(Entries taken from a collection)
┌──

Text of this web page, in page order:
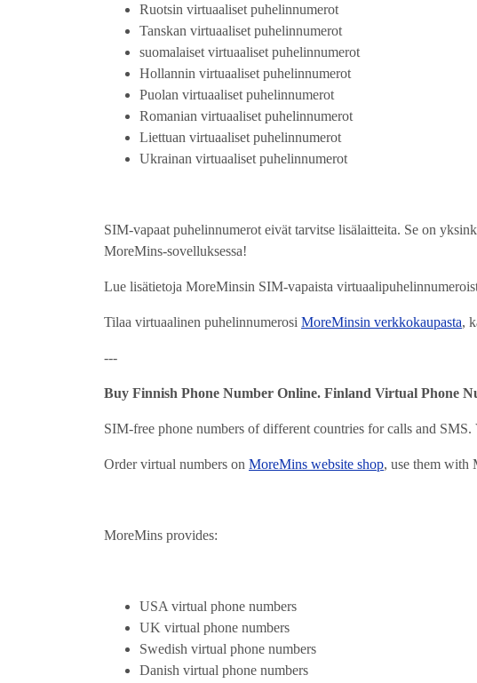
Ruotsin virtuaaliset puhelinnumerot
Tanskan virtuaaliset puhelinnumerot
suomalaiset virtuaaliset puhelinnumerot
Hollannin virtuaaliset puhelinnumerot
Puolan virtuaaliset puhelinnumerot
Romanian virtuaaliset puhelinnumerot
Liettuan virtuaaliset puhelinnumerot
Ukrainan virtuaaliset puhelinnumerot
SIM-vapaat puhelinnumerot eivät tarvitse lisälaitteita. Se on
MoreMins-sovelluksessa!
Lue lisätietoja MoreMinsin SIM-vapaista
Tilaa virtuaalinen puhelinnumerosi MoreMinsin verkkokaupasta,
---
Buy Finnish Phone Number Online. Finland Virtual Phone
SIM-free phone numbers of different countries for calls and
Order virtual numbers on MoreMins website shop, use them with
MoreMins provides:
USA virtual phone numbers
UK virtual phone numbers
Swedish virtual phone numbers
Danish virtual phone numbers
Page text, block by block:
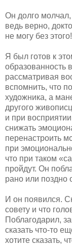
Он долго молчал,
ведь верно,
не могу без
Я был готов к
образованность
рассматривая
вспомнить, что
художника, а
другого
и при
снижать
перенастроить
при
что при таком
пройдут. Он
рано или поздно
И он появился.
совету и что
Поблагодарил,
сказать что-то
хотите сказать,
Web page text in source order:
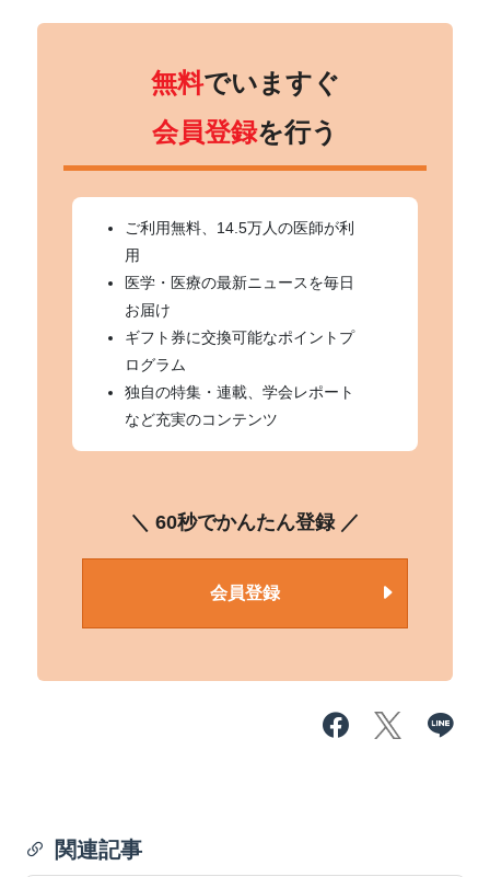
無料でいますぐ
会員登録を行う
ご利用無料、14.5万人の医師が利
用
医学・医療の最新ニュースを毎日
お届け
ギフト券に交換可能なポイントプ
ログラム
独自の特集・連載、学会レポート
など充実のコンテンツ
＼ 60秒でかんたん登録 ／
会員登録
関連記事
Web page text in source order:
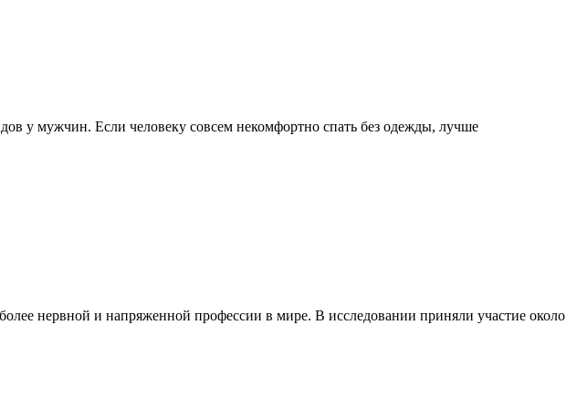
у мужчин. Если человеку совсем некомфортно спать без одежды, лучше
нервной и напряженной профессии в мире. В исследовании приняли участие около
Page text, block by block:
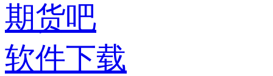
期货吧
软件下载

└──

### Directions for this task:
The number alone is wanted: how many lines of the records above include the string "puhelinnumerot".

### Output below:
9